Marco: «Aber die Kinder tun einem schon leid. Ich meine, das eine vom Strand…»
Gian-Luzi: «Hör auf damit. Wenn solche Bilder zum Alltag werden, dann stumpfen wir noch voll ab. Dann hat niemand was davon.»
Marco: «Hä? Ist doch krass!»
Gian-Luzi: «Schon. Aber warum zeigen die das? In Afrika sterben jeden Tag x-Kinder vor Hunger. Das interessiert niemanden mehr. Ist doch Scheisse.»
Marco: «Das stimmt schon. Aber trotzdem gehen diese Bilder unter die Haut.»
Gian-Luzi: «Auf jeden Fall. Aber warum fährt ein Papa mit seinen kleinen Kindern bei völliger Dunkelheit in einem ‚quackliga Bötli‘ x-Kilometer übers stürmische Meer? Sind wir da etwa schuld daran?»

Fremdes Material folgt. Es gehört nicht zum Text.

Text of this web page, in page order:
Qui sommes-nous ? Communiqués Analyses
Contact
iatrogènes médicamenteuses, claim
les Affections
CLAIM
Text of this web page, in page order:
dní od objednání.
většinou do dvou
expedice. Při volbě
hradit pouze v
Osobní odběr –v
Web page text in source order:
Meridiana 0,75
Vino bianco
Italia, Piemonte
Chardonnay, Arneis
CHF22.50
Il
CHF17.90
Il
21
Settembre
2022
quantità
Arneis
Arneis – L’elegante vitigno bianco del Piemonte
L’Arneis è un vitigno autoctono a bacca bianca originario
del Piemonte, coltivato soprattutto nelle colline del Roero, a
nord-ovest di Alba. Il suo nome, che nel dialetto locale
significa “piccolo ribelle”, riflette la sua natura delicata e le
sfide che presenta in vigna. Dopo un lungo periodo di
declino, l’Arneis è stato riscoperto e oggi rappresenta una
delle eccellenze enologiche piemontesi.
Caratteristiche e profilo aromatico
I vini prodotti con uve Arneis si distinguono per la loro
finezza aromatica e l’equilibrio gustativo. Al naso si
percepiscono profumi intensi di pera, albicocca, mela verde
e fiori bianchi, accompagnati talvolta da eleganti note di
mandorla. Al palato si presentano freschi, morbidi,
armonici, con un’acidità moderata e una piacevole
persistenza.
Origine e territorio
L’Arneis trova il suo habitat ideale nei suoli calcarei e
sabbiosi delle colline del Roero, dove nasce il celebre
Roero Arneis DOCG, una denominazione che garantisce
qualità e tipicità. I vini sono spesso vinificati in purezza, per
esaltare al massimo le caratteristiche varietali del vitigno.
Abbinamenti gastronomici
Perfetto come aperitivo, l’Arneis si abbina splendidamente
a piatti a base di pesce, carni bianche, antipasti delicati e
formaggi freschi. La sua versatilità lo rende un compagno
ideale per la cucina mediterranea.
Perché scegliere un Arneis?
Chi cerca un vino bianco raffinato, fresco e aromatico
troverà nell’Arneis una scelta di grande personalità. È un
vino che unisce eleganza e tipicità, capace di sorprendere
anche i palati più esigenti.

Marco: «Keine Ahnung. Der Papa würde es heute sicher nicht mehr tun. Ich hoffe nur, das passiert nie mehr.»
Gian-Luzi: «Falsch, es passiert jeden Tag auf der Welt. Fragt sich nur, wie lange es geht, bis wir regelmässig solche Bilder sehen. Gäbe sicher noch mehr Quoten.»
Marco: «Ok, ich korrigiere mich. Ich hoffe nicht, dass das nie mehr passiert, sondern dass ich so was nie mehr sehen muss.»
Gian-Luzi: «Das ist bös, Marco.»
Wildmannli trinkt aus, sagt Tschau und geht nach Hause.